グルーヴスとJTB、ツーリズム産業における高度外国人材の採用支援に向け資本業務提携

グルーヴスとJTB、ツーリズム産業における高度外国人材の採用支援に向け資本業務提携

2019年4月24日、株式会社grooves(グルーヴス)と株式会社JTBが、国内の宿泊施設をはじめとしたツーリズム産業における人材不足解消および地域経済の活性化を目指し、両社で高度外国人材の採用支援に取り組むことに合意し、資本業務提携を締結したことを発表した。

2004年に創業したgroovesは「働くヒトの未来を創るワークシフトインフラの構築」をビジョンに掲げ、人材領域において事業を展開している。現在は地域金融機関との提携による「都市部から地域への人材環流事業」や、深刻化する国内の人材不足に対応するため、高度外国人材に特化した採用ソリューション『GRIP ON』を2019年1月より開始した。『GRIP ON』は、国籍・職種・スキルなどの求人要件をヒアリングし、最適な採用手法の提案や採用活動のサポートを行うものだ。

またJTBは、100余年の旅行業で培ったノウハウを活かし、地域の人々と共に地域資源の魅力を再発見し眠っている宝に磨きをかけ、日本全国・世界各国からの集客を促すことで、地域活性化を図る継続的な活動を実施することを目指している。

このたびの提携の背景には、近年の人手不足や訪日外国人の増加がある。少子高齢化により、国内観光地における宿泊施設でも人手不足が深刻な課題となっている。加えて、政府は訪日旅行者数を2030年に6,000万人とする目標を掲げている。今後は、さらに増加する訪日外国人旅行者への対応や、ネイティブ目線の効果的なプロモーションなど、高度外国人材の積極的な受け入れおよび活用が必要不可欠とされている。

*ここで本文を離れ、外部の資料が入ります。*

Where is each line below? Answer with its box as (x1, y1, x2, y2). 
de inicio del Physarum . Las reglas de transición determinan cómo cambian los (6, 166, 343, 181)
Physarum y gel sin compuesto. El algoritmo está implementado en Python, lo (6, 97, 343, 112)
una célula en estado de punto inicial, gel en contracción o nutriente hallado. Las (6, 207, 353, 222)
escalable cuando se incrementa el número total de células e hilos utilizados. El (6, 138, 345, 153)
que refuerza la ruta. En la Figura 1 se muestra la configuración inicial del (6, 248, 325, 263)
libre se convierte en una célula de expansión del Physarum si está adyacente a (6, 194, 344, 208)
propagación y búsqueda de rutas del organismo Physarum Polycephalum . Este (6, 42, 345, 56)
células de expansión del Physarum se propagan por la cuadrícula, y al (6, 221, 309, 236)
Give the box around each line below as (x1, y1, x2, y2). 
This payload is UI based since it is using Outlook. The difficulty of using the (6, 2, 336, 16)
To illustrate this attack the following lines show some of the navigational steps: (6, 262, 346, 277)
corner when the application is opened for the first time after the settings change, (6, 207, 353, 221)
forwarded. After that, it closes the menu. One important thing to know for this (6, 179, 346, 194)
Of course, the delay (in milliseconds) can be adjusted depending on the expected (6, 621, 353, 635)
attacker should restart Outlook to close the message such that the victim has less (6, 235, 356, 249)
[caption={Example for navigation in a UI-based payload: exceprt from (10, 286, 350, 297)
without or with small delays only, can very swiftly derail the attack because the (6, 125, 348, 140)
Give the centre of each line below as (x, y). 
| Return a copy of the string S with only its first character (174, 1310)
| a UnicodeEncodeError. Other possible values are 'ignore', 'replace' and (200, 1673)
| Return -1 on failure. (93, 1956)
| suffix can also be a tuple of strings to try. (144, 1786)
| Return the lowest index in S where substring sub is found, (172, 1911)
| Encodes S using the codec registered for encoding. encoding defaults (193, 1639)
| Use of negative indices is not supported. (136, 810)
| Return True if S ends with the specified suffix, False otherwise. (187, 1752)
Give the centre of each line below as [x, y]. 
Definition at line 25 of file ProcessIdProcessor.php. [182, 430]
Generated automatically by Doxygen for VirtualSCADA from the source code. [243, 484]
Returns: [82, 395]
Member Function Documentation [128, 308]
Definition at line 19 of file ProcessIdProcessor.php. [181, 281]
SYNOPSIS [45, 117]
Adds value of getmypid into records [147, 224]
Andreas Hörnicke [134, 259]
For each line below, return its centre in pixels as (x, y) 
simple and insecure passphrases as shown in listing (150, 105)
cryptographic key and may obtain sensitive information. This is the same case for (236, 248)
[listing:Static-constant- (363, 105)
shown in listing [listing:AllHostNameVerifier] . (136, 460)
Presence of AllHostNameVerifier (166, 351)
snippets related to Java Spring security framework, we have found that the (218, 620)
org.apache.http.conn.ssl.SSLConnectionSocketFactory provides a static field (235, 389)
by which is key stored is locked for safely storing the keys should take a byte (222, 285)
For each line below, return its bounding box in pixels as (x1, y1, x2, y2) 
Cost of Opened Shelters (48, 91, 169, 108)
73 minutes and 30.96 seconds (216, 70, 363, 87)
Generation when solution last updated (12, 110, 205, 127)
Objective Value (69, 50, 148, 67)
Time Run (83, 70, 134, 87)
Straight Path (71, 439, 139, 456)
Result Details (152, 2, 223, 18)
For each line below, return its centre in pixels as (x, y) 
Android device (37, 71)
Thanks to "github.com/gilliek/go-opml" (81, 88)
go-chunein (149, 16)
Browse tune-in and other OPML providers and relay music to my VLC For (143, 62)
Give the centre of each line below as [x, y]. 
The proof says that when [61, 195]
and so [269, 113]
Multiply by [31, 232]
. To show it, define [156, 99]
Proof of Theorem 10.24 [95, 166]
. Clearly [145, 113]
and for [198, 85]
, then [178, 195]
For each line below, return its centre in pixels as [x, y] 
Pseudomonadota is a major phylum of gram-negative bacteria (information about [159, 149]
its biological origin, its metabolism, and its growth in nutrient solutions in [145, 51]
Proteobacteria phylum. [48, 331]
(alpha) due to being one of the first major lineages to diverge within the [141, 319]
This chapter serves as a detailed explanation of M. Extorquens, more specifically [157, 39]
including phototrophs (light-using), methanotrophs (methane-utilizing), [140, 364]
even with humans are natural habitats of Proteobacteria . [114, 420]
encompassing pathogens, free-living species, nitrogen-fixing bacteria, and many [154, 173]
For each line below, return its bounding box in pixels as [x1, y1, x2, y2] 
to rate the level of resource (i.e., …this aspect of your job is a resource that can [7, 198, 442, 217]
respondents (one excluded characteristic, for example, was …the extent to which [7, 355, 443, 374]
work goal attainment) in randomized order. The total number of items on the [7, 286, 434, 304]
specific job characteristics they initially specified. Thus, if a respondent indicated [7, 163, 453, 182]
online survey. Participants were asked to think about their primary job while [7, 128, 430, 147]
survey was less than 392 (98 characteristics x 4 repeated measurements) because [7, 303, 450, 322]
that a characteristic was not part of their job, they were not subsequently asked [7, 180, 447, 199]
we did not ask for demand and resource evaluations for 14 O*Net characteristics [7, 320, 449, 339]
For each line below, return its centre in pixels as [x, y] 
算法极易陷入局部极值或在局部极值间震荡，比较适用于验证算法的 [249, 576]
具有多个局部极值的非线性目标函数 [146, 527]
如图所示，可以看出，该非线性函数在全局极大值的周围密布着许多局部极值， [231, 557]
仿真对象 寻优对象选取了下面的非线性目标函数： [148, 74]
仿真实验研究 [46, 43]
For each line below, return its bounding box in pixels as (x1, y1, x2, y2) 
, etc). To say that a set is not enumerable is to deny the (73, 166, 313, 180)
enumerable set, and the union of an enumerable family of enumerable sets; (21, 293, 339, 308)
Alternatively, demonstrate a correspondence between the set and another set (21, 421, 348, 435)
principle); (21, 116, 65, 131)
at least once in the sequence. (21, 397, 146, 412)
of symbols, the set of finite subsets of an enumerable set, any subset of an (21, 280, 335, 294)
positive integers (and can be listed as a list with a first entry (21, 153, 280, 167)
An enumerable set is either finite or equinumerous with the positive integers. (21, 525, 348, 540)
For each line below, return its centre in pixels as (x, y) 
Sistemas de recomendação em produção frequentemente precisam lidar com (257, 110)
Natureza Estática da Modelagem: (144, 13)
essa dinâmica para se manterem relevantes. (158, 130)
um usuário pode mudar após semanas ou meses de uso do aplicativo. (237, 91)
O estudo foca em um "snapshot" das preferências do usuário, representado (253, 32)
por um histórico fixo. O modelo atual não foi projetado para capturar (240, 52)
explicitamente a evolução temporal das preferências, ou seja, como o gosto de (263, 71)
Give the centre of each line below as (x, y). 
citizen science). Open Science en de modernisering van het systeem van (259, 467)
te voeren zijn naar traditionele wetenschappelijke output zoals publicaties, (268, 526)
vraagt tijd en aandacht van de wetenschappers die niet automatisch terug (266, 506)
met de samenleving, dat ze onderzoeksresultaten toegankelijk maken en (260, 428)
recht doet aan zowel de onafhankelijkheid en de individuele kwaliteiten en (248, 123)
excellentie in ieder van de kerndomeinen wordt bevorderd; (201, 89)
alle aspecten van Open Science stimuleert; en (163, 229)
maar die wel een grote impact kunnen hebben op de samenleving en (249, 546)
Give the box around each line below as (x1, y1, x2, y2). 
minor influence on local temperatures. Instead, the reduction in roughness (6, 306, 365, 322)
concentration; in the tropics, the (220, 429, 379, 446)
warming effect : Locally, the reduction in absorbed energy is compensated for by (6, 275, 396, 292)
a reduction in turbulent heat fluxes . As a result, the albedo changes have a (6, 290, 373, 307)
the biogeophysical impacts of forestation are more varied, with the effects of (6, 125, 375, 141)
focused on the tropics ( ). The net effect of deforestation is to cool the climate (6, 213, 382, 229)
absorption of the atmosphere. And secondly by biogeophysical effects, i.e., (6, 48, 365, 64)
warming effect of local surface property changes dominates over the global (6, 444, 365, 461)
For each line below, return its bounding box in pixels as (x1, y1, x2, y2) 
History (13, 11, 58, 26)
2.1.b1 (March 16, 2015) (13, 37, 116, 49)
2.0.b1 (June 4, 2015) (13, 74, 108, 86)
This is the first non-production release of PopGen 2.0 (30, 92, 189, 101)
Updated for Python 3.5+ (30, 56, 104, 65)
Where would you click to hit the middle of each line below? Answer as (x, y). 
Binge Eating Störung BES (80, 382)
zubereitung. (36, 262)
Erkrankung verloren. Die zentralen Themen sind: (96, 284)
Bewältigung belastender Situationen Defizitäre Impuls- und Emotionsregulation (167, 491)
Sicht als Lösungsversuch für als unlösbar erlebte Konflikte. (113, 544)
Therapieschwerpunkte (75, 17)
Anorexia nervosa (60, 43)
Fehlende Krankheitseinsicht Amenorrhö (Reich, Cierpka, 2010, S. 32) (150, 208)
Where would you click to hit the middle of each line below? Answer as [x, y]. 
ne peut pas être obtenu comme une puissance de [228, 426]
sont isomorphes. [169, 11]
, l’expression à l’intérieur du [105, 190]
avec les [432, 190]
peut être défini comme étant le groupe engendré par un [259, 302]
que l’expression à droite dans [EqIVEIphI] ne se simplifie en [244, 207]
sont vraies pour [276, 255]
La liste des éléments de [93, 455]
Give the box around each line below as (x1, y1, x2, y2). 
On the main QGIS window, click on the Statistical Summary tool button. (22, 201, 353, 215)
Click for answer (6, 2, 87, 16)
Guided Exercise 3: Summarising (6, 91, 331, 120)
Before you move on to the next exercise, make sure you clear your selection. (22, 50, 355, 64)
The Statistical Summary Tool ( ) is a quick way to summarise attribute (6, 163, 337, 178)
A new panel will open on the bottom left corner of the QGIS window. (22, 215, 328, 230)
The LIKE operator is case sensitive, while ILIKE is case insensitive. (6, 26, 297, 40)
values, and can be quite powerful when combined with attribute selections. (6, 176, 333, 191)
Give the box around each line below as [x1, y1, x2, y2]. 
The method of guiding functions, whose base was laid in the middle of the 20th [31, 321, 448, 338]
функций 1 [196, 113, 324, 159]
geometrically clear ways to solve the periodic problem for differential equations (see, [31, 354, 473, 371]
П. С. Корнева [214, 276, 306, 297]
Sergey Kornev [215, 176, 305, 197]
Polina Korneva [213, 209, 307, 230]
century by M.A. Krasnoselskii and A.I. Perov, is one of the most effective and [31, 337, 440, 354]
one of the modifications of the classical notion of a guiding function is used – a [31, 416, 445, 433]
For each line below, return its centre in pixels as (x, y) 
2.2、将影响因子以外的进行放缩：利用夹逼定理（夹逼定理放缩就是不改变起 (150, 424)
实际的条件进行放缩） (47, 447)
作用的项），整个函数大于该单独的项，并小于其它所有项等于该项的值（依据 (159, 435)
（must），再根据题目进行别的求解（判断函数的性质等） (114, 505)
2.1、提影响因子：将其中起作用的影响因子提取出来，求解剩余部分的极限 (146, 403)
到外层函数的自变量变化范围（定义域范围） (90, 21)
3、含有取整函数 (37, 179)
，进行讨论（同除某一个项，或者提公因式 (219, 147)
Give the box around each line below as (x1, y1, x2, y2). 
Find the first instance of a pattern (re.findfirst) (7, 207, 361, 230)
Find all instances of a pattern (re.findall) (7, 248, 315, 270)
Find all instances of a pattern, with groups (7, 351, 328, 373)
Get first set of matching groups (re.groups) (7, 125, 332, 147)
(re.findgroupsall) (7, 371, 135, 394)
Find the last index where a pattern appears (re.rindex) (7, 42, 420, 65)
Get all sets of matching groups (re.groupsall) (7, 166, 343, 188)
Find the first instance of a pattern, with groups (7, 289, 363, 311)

両社は今後の具体的な取り組みとして、2019年5月より以下の実証実験を順次開始する。
・全国の宿泊施設を対象とした人材課題調査
・複数の地域において、宿泊施設のニーズに応じgroovesの採用ソリューションプラットフォーム『GRIP ON』を活用した高度外国人材の紹介
・外国人材採用における定着プログラムや生活サポートなどの関連サポートプログラム開発

groovesは「今後、JTBと連携し高度外国人材の採用支援を行うことで、人材不足の解消を目指すとともに、ツーリズム起点での地域創生に貢献してまいります」と述べている。

また、JTBは「これからも国内の宿泊施設をはじめとしたツーリズム産業において、人材紹介・派遣だけでなく、定着化支援プログラムや組織力向上プログラム等も含め、トータルで人材課題を解決するソリューションパートナーを目指してまいります」と述べている。

groovesは今回の資金調達ラウンドにおいて、JTBのほか、株式会社南都銀行が株式会社ベンチャーラボインベストメントと共同で設立した「ナントCVCファンド」、株式会社OKBキャピタル、既存株主である株式会社ヒトメディア、株式会社インスパイアPNBパートナーズの運営するファンド「PNB-INSPiRE Ethical Fund 1」、株式会社地域創生ソリューションが運営するファンド「ALL-JAPAN観光立国ファンド」からの資金調達を実施している。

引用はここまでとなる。